The molecular formula is always a whole-number multiple of the empirical formula: Molecular formula = n × Empirical formula, where n = (Molecular mass) / (Empirical formula mass). For instance, the empirical formula of glucose is CH2O (mass 30 g/mol). Its molecular mass is 180 g/mol, so n = 180/30 = 6. Molecular formula = (CH2O)6 = C6H12O6. Always need molecular mass (from experiments like vapour density or mass spectrometry) to find the molecular formula. n = Mmolecular / Mempirical
How to calculate empirical formula from percent composition?
Assume you have 100 g of the compound, so each percentage directly becomes mass in grams. Then divide each mass by the corresponding atomic mass to get moles. Divide each mole value by the smallest one to get a ratio close to whole numbers. Worked example: a hydrocarbon contains 75% C and 25% H. C: 75/12 = 6.25 mol; H: 25/1 = 25 mol. Divide by 6.25 → 1 : 4. So the empirical formula is CH4, which is methane.
How to calculate the empirical formula of a compound?

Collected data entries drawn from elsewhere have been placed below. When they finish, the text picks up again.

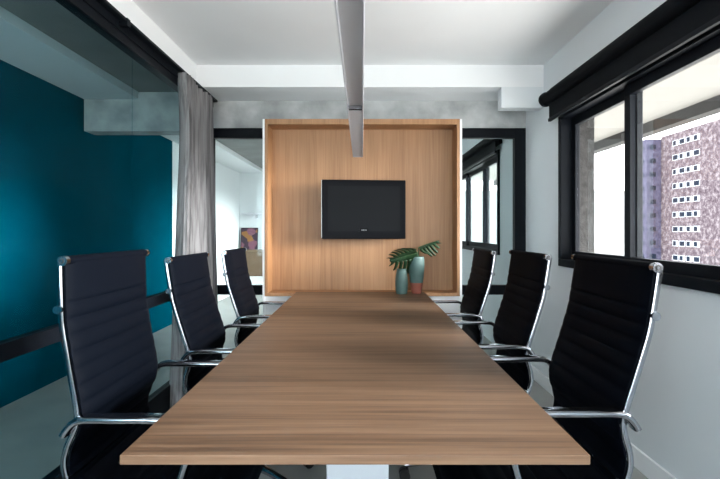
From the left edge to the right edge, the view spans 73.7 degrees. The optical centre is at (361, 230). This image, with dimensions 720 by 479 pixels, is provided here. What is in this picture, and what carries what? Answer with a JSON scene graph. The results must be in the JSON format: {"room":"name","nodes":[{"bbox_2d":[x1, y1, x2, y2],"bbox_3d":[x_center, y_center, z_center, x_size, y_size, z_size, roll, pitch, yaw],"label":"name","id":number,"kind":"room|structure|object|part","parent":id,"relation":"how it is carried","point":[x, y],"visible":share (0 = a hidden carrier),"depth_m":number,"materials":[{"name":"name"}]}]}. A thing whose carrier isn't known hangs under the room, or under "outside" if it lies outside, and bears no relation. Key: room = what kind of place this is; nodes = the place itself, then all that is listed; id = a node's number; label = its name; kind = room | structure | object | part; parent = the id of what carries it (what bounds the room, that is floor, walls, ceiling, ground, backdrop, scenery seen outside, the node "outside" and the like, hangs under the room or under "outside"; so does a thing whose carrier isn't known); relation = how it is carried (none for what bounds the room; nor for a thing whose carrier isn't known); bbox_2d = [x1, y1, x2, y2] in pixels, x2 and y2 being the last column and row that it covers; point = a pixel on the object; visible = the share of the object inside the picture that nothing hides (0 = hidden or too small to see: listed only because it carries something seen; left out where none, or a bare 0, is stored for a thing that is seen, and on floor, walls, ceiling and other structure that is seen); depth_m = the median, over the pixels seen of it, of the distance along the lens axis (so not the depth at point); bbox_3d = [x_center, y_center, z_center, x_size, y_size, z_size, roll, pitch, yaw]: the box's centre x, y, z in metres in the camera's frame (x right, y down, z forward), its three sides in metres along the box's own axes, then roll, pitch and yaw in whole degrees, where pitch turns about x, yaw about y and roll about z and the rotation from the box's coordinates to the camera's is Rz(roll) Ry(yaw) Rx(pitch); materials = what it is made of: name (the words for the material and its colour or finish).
{"room":"conference room","nodes":[
{"label":"conference room","id":0,"kind":"room"},
{"bbox_2d":[0,60,238,407],"bbox_3d":[-2.510,-0.040,3.700,0.120,2.480,11.800,0,0,0],"label":"wall","id":1,"kind":"structure","parent":0,"point":[66,189],"depth_m":3.91,"materials":[{"name":"teal paint"}]},
{"bbox_2d":[0,0,262,168],"bbox_3d":[-1.955,-1.323,3.700,1.230,0.195,12.040,0,0,0],"label":"ceiling","id":2,"kind":"structure","parent":0,"point":[51,18],"depth_m":3.19,"materials":[{"name":"grey paint"}]},
{"bbox_2d":[0,6,137,98],"bbox_3d":[-2.210,-1.194,1.015,0.480,0.064,6.430,0,0,0],"label":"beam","id":3,"kind":"structure","parent":2,"relation":"attached to","point":[23,46],"depth_m":3.35,"materials":[{"name":"white paint"}]},
{"bbox_2d":[84,92,178,134],"bbox_3d":[-1.896,-1.053,4.320,1.108,0.346,0.180,0,0,0],"label":"beam","id":4,"kind":"structure","parent":2,"relation":"attached to","point":[152,113],"depth_m":4.23,"materials":[{"name":"concrete"}]},
{"bbox_2d":[161,135,262,172],"bbox_3d":[-2.210,-1.194,7.005,0.480,0.064,5.190,0,0,0],"label":"beam","id":5,"kind":"structure","parent":2,"relation":"attached to","point":[225,156],"depth_m":7.91,"materials":[{"name":"white paint"}]},
{"bbox_2d":[239,173,262,248],"bbox_3d":[-0.525,-0.040,9.660,4.090,2.480,0.120,0,0,0],"label":"wall","id":6,"kind":"structure","parent":0,"point":[250,184],"depth_m":9.60,"materials":[{"name":"white paint"}]},
{"bbox_2d":[240,228,257,248],"bbox_3d":[-2.235,0.392,9.497,0.340,0.917,0.118,0,0,0],"label":"picture","id":7,"kind":"object","parent":6,"relation":"attached to","point":[249,236],"visible":0.44,"depth_m":9.51,"materials":[{"name":"multicoloured paper"}]},
{"bbox_2d":[241,213,262,217],"bbox_3d":[-1.830,-0.300,9.479,1.060,0.100,0.238,0,0,0],"label":"wall shelf","id":8,"kind":"object","parent":6,"relation":"attached to","point":[255,214],"visible":0.47,"depth_m":9.36,"materials":[{"name":"grey metal"}]},
{"bbox_2d":[0,295,647,478],"bbox_3d":[-0.525,1.260,3.700,4.090,0.120,12.040,0,0,0],"label":"floor","id":9,"kind":"structure","parent":0,"point":[31,446],"depth_m":2.96,"materials":[{"name":"grey concrete"}]},
{"bbox_2d":[0,0,178,478],"bbox_3d":[-1.304,0.045,0.950,0.072,2.310,6.300,0,0,0],"label":"glass wall","id":10,"kind":"structure","parent":9,"relation":"on","point":[92,13],"depth_m":2.44,"materials":[{"name":"black metal"}]},
{"bbox_3d":[-1.295,0.432,0.935,0.050,0.065,6.270,0,0,0],"label":"rail","id":11,"kind":"part","parent":10,"relation":"part of","materials":[{"name":"black metal"}]},
{"bbox_3d":[-1.295,1.110,0.935,0.050,0.180,6.270,0,0,0],"label":"rail","id":12,"kind":"part","parent":10,"relation":"part of","materials":[{"name":"black metal"}]},
{"bbox_2d":[96,0,217,101],"bbox_3d":[-1.244,-1.091,0.950,0.044,0.042,6.260,0,0,0],"label":"rail","id":13,"kind":"object","parent":10,"relation":"attached to","point":[124,22],"visible":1,"depth_m":2.68,"materials":[{"name":"black metal"}]},
{"bbox_2d":[169,72,217,407],"bbox_3d":[-1.223,0.051,3.524,0.164,2.274,0.771,0,0,0],"label":"curtain","id":14,"kind":"object","parent":13,"relation":"hanging from","point":[196,210],"visible":0.59,"depth_m":3.43,"materials":[{"name":"grey fabric"}]},
{"bbox_2d":[53,249,263,478],"bbox_3d":[-0.569,0.630,1.560,0.600,1.124,0.630,0,0,0],"label":"office chair","id":15,"kind":"object","parent":9,"relation":"on","point":[112,366],"visible":0.67,"depth_m":1.46,"materials":[{"name":"black leather"}]},
{"bbox_3d":[-0.591,0.444,1.317,0.490,0.723,0.010,0,0,0],"label":"rail","id":16,"kind":"part","parent":15,"relation":"part of","materials":[{"name":"silver metal"}]},
{"bbox_3d":[-0.792,0.380,1.560,0.070,0.586,0.488,0,0,0],"label":"backrest","id":17,"kind":"part","parent":15,"relation":"part of","materials":[{"name":"black leather"}]},
{"bbox_3d":[-0.630,0.617,1.291,0.352,0.247,0.044,0,0,0],"label":"armrest","id":18,"kind":"part","parent":15,"relation":"part of","materials":[{"name":"silver metal"}]},
{"bbox_3d":[-0.569,0.736,1.560,0.478,0.130,0.488,0,0,0],"label":"seat","id":19,"kind":"part","parent":15,"relation":"part of","materials":[{"name":"black leather"}]},
{"bbox_3d":[-0.630,0.617,1.829,0.352,0.247,0.044,0,0,0],"label":"armrest","id":20,"kind":"part","parent":15,"relation":"part of","materials":[{"name":"silver metal"}]},
{"bbox_2d":[164,252,313,478],"bbox_3d":[-0.540,0.655,2.270,0.600,1.090,0.630,0,0,0],"label":"office chair","id":21,"kind":"object","parent":9,"relation":"on","point":[201,327],"visible":0.51,"depth_m":2.17,"materials":[{"name":"black leather"}]},
{"bbox_3d":[-0.554,0.473,2.027,0.565,0.697,0.010,0,0,0],"label":"rail","id":22,"kind":"part","parent":21,"relation":"part of","materials":[{"name":"silver metal"}]},
{"bbox_3d":[-0.766,0.413,2.270,0.120,0.571,0.488,0,0,0],"label":"backrest","id":23,"kind":"part","parent":21,"relation":"part of","materials":[{"name":"black leather"}]},
{"bbox_3d":[-0.580,0.625,2.001,0.352,0.268,0.044,0,0,0],"label":"armrest","id":24,"kind":"part","parent":21,"relation":"part of","materials":[{"name":"silver metal"}]},
{"bbox_3d":[-0.580,0.625,2.539,0.352,0.268,0.044,0,0,0],"label":"armrest","id":25,"kind":"part","parent":21,"relation":"part of","materials":[{"name":"silver metal"}]},
{"bbox_3d":[-0.386,1.112,2.169,0.263,0.061,0.042,0,0,38],"label":"leg","id":26,"kind":"part","parent":21,"relation":"part of","materials":[{"name":"silver metal"}]},
{"bbox_2d":[221,248,285,346],"bbox_3d":[-0.540,0.657,3.090,0.600,1.085,0.630,0,0,0],"label":"office chair","id":27,"kind":"object","parent":9,"relation":"on","point":[237,276],"visible":0.4,"depth_m":2.97,"materials":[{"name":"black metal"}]},
{"bbox_3d":[-0.554,0.476,2.847,0.565,0.694,0.010,0,0,0],"label":"rail","id":28,"kind":"part","parent":27,"relation":"part of","materials":[{"name":"silver metal"}]},
{"bbox_3d":[-0.766,0.416,3.090,0.120,0.568,0.488,0,0,0],"label":"backrest","id":29,"kind":"part","parent":27,"relation":"part of","materials":[{"name":"black leather"}]},
{"bbox_3d":[-0.580,0.627,2.821,0.352,0.267,0.044,0,0,0],"label":"armrest","id":30,"kind":"part","parent":27,"relation":"part of","materials":[{"name":"silver metal"}]},
{"bbox_3d":[-0.580,0.627,3.359,0.352,0.267,0.044,0,0,0],"label":"armrest","id":31,"kind":"part","parent":27,"relation":"part of","materials":[{"name":"silver metal"}]},
{"bbox_2d":[250,276,262,284],"bbox_3d":[-1.820,1.025,9.250,1.240,0.350,0.600,0,0,0],"label":"bench","id":32,"kind":"object","parent":9,"relation":"on","point":[256,280],"visible":0.02,"depth_m":8.98,"materials":[{"name":"white paint"}]},
{"bbox_2d":[245,249,262,275],"bbox_3d":[-1.875,0.603,9.120,0.770,0.495,0.300,0,0,0],"label":"storage box","id":33,"kind":"object","parent":32,"relation":"on","point":[254,257],"visible":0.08,"depth_m":8.98,"materials":[{"name":"beige cardboard"}]},
{"bbox_3d":[-1.875,0.378,9.120,0.770,0.045,0.300,0,0,0],"label":"lid","id":34,"kind":"part","parent":33,"relation":"part of","materials":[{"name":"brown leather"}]},
{"bbox_2d":[120,292,589,478],"bbox_3d":[-0.014,0.822,2.225,0.932,0.756,2.550,0,0,0],"label":"conference table","id":35,"kind":"object","parent":9,"relation":"on","point":[357,385],"visible":1,"depth_m":1.26,"materials":[{"name":"brown wood"}]},
{"bbox_2d":[395,268,407,293],"bbox_3d":[0.281,0.355,3.405,0.089,0.178,0.089,0,0,31],"label":"vase","id":36,"kind":"object","parent":35,"relation":"on","point":[401,280],"visible":0.99,"depth_m":3.37,"materials":[{"name":"green ceramic"}]},
{"bbox_2d":[409,256,424,293],"bbox_3d":[0.389,0.313,3.425,0.114,0.262,0.114,0,0,0],"label":"vase","id":37,"kind":"object","parent":35,"relation":"on","point":[416,269],"visible":0.98,"depth_m":3.38,"materials":[{"name":"ceramic"}]},
{"bbox_2d":[418,240,440,256],"bbox_3d":[0.478,0.250,3.446,0.172,0.370,0.104,0,0,0],"label":"monstera leaf","id":38,"kind":"object","parent":37,"relation":"in","point":[429,246],"visible":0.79,"depth_m":3.40,"materials":[{"name":"green plant"}]},
{"bbox_2d":[263,119,461,328],"bbox_3d":[0.003,0.186,3.818,1.475,2.028,0.544,0,0,0],"label":"panel","id":39,"kind":"object","parent":9,"relation":"on","point":[298,154],"visible":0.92,"depth_m":3.73,"materials":[{"name":"brown wood"}]},
{"bbox_3d":[0.003,0.841,3.571,1.443,0.718,0.018,0,0,0],"label":"panel","id":40,"kind":"part","parent":39,"relation":"part of","materials":[{"name":"white paint"}]},
{"bbox_2d":[321,180,405,238],"bbox_3d":[0.009,-0.162,3.660,0.636,0.444,0.135,0,0,-5],"label":"television","id":41,"kind":"object","parent":39,"relation":"attached to","point":[350,209],"visible":1,"depth_m":3.60,"materials":[{"name":"black plastic"}]},
{"bbox_3d":[-0.303,-0.166,3.594,0.004,0.431,0.024,0,0,-5],"label":"edge trim","id":42,"kind":"part","parent":41,"relation":"part of","materials":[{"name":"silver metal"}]},
{"bbox_2d":[214,128,525,358],"bbox_3d":[0.030,0.160,4.130,2.740,2.080,0.064,0,0,0],"label":"glass wall","id":43,"kind":"structure","parent":9,"relation":"on","point":[518,135],"depth_m":4.10,"materials":[{"name":"black metal"}]},
{"bbox_3d":[-1.020,0.505,4.130,0.640,0.080,0.060,0,0,0],"label":"rail","id":44,"kind":"part","parent":43,"relation":"part of","materials":[{"name":"black metal"}]},
{"bbox_3d":[1.050,0.505,4.130,0.700,0.080,0.060,0,0,0],"label":"rail","id":45,"kind":"part","parent":43,"relation":"part of","materials":[{"name":"black metal"}]},
{"bbox_3d":[1.352,0.160,4.130,0.094,2.080,0.064,0,0,0],"label":"post","id":46,"kind":"part","parent":43,"relation":"part of","materials":[{"name":"black metal"}]},
{"bbox_2d":[433,248,496,343],"bbox_3d":[0.500,0.660,3.170,0.642,1.080,0.630,0,0,0],"label":"office chair","id":47,"kind":"object","parent":9,"relation":"on","point":[482,273],"visible":0.41,"depth_m":3.06,"materials":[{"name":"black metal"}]},
{"bbox_3d":[0.565,0.630,3.439,0.352,0.266,0.044,0,0,0],"label":"armrest","id":48,"kind":"part","parent":47,"relation":"part of","materials":[{"name":"silver metal"}]},
{"bbox_3d":[0.565,0.630,2.901,0.352,0.266,0.044,0,0,0],"label":"armrest","id":49,"kind":"part","parent":47,"relation":"part of","materials":[{"name":"silver metal"}]},
{"bbox_3d":[0.751,0.420,3.170,0.120,0.565,0.488,0,0,0],"label":"backrest","id":50,"kind":"part","parent":47,"relation":"part of","materials":[{"name":"black leather"}]},
{"bbox_3d":[0.539,0.480,2.927,0.565,0.691,0.010,0,0,0],"label":"rail","id":51,"kind":"part","parent":47,"relation":"part of","materials":[{"name":"silver metal"}]},
{"bbox_2d":[399,250,551,478],"bbox_3d":[0.500,0.650,2.320,0.642,1.101,0.630,0,0,0],"label":"office chair","id":52,"kind":"object","parent":9,"relation":"on","point":[522,296],"visible":0.54,"depth_m":2.22,"materials":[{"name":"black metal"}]},
{"bbox_3d":[0.565,0.619,2.589,0.352,0.271,0.044,0,0,0],"label":"armrest","id":53,"kind":"part","parent":52,"relation":"part of","materials":[{"name":"silver metal"}]},
{"bbox_3d":[0.565,0.619,2.051,0.352,0.271,0.044,0,0,0],"label":"armrest","id":54,"kind":"part","parent":52,"relation":"part of","materials":[{"name":"silver metal"}]},
{"bbox_3d":[0.751,0.405,2.320,0.120,0.576,0.488,0,0,0],"label":"backrest","id":55,"kind":"part","parent":52,"relation":"part of","materials":[{"name":"black leather"}]},
{"bbox_3d":[0.539,0.466,2.077,0.565,0.704,0.010,0,0,0],"label":"rail","id":56,"kind":"part","parent":52,"relation":"part of","materials":[{"name":"silver metal"}]},
{"bbox_2d":[432,254,662,478],"bbox_3d":[0.500,0.643,1.555,0.642,1.114,0.630,0,0,0],"label":"office chair","id":57,"kind":"object","parent":9,"relation":"on","point":[596,364],"visible":0.73,"depth_m":1.45,"materials":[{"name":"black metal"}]},
{"bbox_3d":[0.565,0.612,1.824,0.352,0.274,0.044,0,0,0],"label":"armrest","id":58,"kind":"part","parent":57,"relation":"part of","materials":[{"name":"silver metal"}]},
{"bbox_3d":[0.478,0.746,1.555,0.476,0.127,0.488,0,0,0],"label":"seat","id":59,"kind":"part","parent":57,"relation":"part of","materials":[{"name":"black leather"}]},
{"bbox_3d":[0.565,0.612,1.286,0.352,0.274,0.044,0,0,0],"label":"armrest","id":60,"kind":"part","parent":57,"relation":"part of","materials":[{"name":"silver metal"}]},
{"bbox_3d":[0.751,0.395,1.555,0.120,0.584,0.488,0,0,0],"label":"backrest","id":61,"kind":"part","parent":57,"relation":"part of","materials":[{"name":"black leather"}]},
{"bbox_3d":[0.539,0.457,1.312,0.565,0.713,0.010,0,0,0],"label":"rail","id":62,"kind":"part","parent":57,"relation":"part of","materials":[{"name":"silver metal"}]},
{"bbox_2d":[132,0,613,64],"bbox_3d":[0.090,-1.350,3.700,2.860,0.140,12.040,0,0,0],"label":"ceiling","id":63,"kind":"structure","parent":0,"point":[209,32],"depth_m":3.06,"materials":[{"name":"white paint"}]},
{"bbox_2d":[107,0,196,80],"bbox_3d":[-1.308,-1.195,0.950,0.065,0.170,6.300,0,0,0],"label":"beam","id":64,"kind":"structure","parent":63,"relation":"attached to","point":[129,9],"depth_m":2.95,"materials":[{"name":"white paint"}]},
{"bbox_2d":[334,0,364,156],"bbox_3d":[-0.027,-0.886,2.001,0.066,0.786,2.407,0,0,0],"label":"pendant lamp","id":65,"kind":"object","parent":63,"relation":"hanging from","point":[350,14],"visible":1,"depth_m":1.42,"materials":[{"name":"grey metal"}]},
{"bbox_2d":[338,0,361,105],"bbox_3d":[-0.027,-0.514,1.377,0.054,0.006,1.155,0,0,0],"label":"diffuser","id":66,"kind":"object","parent":65,"relation":"attached to","point":[349,11],"depth_m":1.32,"materials":[{"name":"grey"}]},
{"bbox_2d":[213,101,525,127],"bbox_3d":[0.029,-1.080,4.190,2.742,0.400,0.180,0,0,0],"label":"beam","id":67,"kind":"structure","parent":63,"relation":"attached to","point":[226,114],"depth_m":4.10,"materials":[{"name":"concrete"}]},
{"bbox_2d":[197,65,543,100],"bbox_3d":[0.062,-1.195,3.900,2.675,0.170,0.400,0,0,0],"label":"beam","id":68,"kind":"structure","parent":63,"relation":"attached to","point":[223,82],"depth_m":3.70,"materials":[{"name":"white paint"}]},
{"bbox_2d":[389,248,417,273],"bbox_3d":[0.288,0.279,3.445,0.233,0.313,0.160,0,0,0],"label":"monstera leaf","id":69,"kind":"object","parent":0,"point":[411,253],"visible":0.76,"depth_m":3.38,"materials":[{"name":"green plant"}]},
{"bbox_2d":[462,0,719,478],"bbox_3d":[1.460,-0.040,3.700,0.120,2.480,11.800,0,0,0],"label":"wall","id":70,"kind":"structure","parent":0,"point":[675,404],"depth_m":2.40,"materials":[{"name":"grey paint"}]},
{"bbox_2d":[462,149,499,254],"bbox_3d":[1.440,-0.292,6.660,0.120,1.075,3.580,0,0,0],"label":"window","id":71,"kind":"structure","parent":70,"relation":"in","point":[484,166],"depth_m":5.59,"materials":[{"name":"black metal"}]},
{"bbox_3d":[1.436,-0.292,7.025,0.032,0.975,1.010,0,0,0],"label":"sash","id":72,"kind":"part","parent":71,"relation":"part of","materials":[{"name":"black metal"}]},
{"bbox_3d":[1.471,-0.292,6.085,0.032,0.975,0.990,0,0,0],"label":"sash","id":73,"kind":"part","parent":71,"relation":"part of","materials":[{"name":"black metal"}]},
{"bbox_3d":[1.440,-0.805,6.660,0.120,0.050,3.580,0,0,0],"label":"frame","id":74,"kind":"part","parent":71,"relation":"part of","materials":[{"name":"black metal"}]},
{"bbox_3d":[1.440,0.220,6.660,0.120,0.050,3.580,0,0,0],"label":"frame","id":75,"kind":"part","parent":71,"relation":"part of","materials":[{"name":"black metal"}]},
{"bbox_2d":[462,139,501,172],"bbox_3d":[1.342,-0.910,6.665,0.112,0.250,3.770,0,0,0],"label":"roller blind","id":76,"kind":"object","parent":71,"relation":"attached to","point":[485,148],"visible":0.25,"depth_m":5.41,"materials":[{"name":"black fabric"}]},
{"bbox_3d":[1.436,-0.292,5.285,0.032,0.975,0.730,0,0,0],"label":"sash","id":77,"kind":"part","parent":71,"relation":"part of","materials":[{"name":"black metal"}]},
{"bbox_3d":[1.440,-0.292,4.895,0.120,0.975,0.050,0,0,0],"label":"frame","id":78,"kind":"part","parent":71,"relation":"part of","materials":[{"name":"black metal"}]},
{"bbox_2d":[498,87,543,110],"bbox_3d":[1.238,-1.030,3.749,0.325,0.160,0.102,0,0,0],"label":"beam","id":79,"kind":"structure","parent":70,"relation":"attached to","point":[509,98],"depth_m":3.70,"materials":[{"name":"grey paint"}]},
{"bbox_2d":[526,363,676,478],"bbox_3d":[1.393,1.150,0.935,0.014,0.100,6.270,0,0,0],"label":"baseboard","id":80,"kind":"structure","parent":70,"relation":"attached to","point":[643,463],"depth_m":2.38,"materials":[{"name":"white paint"}]},
{"bbox_2d":[558,24,719,293],"bbox_3d":[1.440,-0.292,1.590,0.120,1.075,3.580,0,0,0],"label":"window","id":81,"kind":"structure","parent":70,"relation":"in","point":[629,91],"depth_m":2.54,"materials":[{"name":"black metal"}]},
{"bbox_3d":[1.440,-0.292,3.355,0.120,0.975,0.050,0,0,0],"label":"frame","id":82,"kind":"part","parent":81,"relation":"part of","materials":[{"name":"black metal"}]},
{"bbox_3d":[1.471,-0.292,2.935,0.032,0.975,0.790,0,0,0],"label":"sash","id":83,"kind":"part","parent":81,"relation":"part of","materials":[{"name":"black metal"}]},
{"bbox_2d":[538,0,719,121],"bbox_3d":[1.342,-0.910,1.575,0.112,0.250,3.850,0,0,0],"label":"roller blind","id":84,"kind":"object","parent":81,"relation":"attached to","point":[674,23],"visible":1,"depth_m":2.33,"materials":[{"name":"black fabric"}]},
{"bbox_3d":[1.440,-0.805,1.590,0.120,0.050,3.580,0,0,0],"label":"frame","id":85,"kind":"part","parent":81,"relation":"part of","materials":[{"name":"black metal"}]},
{"bbox_3d":[1.440,0.220,1.590,0.120,0.050,3.580,0,0,0],"label":"frame","id":86,"kind":"part","parent":81,"relation":"part of","materials":[{"name":"black metal"}]},
{"bbox_3d":[1.436,-0.292,2.105,0.032,0.975,0.990,0,0,0],"label":"sash","id":87,"kind":"part","parent":81,"relation":"part of","materials":[{"name":"black metal"}]},
{"bbox_2d":[463,52,719,180],"bbox_3d":[2.410,-1.325,4.500,1.780,0.150,15.000,0,0,0],"label":"ceiling","id":88,"kind":"structure","parent":0,"point":[700,82],"depth_m":4.46,"materials":[{"name":"beige paint"}]},
{"bbox_2d":[493,95,719,185],"bbox_3d":[3.350,-1.265,4.500,0.140,0.270,15.000,0,0,0],"label":"beam","id":89,"kind":"structure","parent":88,"relation":"attached to","point":[709,107],"depth_m":5.12,"materials":[{"name":"grey concrete"}]},
{"label":"outside","id":90,"kind":"structure","parent":0,"visible":0},
{"bbox_2d":[642,119,719,265],"bbox_3d":[70.915,0.400,83.500,18.170,41.600,47.000,0,0,0],"label":"apartment building","id":91,"kind":"structure","parent":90,"point":[681,169],"depth_m":96.74,"materials":[{"name":"pink tile"}]},
{"bbox_3d":[64.920,2.565,97.375,0.040,0.950,1.500,0,0,0],"label":"pane","id":92,"kind":"part","parent":91,"relation":"part of","materials":[{"name":"clear glass"}]},
{"bbox_3d":[64.920,-3.375,97.375,0.040,0.950,1.500,0,0,0],"label":"pane","id":93,"kind":"part","parent":91,"relation":"part of","materials":[{"name":"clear glass"}]},
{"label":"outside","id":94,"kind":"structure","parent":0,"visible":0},
{"bbox_2d":[462,190,623,255],"bbox_3d":[41.900,5.300,134.900,68.200,31.800,20.200,0,0,0],"label":"sky","id":95,"kind":"structure","parent":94,"point":[608,204],"depth_m":125.00,"materials":[{"name":"white"}]},
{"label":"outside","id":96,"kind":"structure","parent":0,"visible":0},
{"bbox_2d":[579,118,593,252],"bbox_3d":[1.639,-0.025,3.860,0.227,2.450,0.480,0,0,0],"label":"column","id":97,"kind":"structure","parent":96,"point":[586,128],"depth_m":3.62,"materials":[{"name":"concrete"}]}
]}

If you are given experimental data — masses of elements, or percentages, or mass of compound and CO2/H2O produced on combustion — convert all information to moles of each element. Then find the simplest mole ratio. Example: 5.6 g of iron combines with 2.4 g of oxygen. Moles: Fe = 5.6/56 = 0.1; O = 2.4/16 = 0.15. Ratio Fe:O = 0.1 : 0.15 = 2 : 3. Empirical formula = Fe2O3, the formula of haematite (rust).
How to calculate molar mass from empirical formula?

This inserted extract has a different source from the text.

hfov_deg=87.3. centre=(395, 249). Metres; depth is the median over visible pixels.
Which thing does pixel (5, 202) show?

This question can mean two things. (a) Empirical-formula mass — simply add the atomic masses of the atoms shown in the empirical formula. For CH2O: 12 + 2(1) + 16 = 30 g/mol. (b) Molar (molecular) mass — you need additional information such as vapour density, freezing-point depression, or the molecular formula. Once you know n = Mmolecular/Mempirical, Mmolecular = n × Mempirical.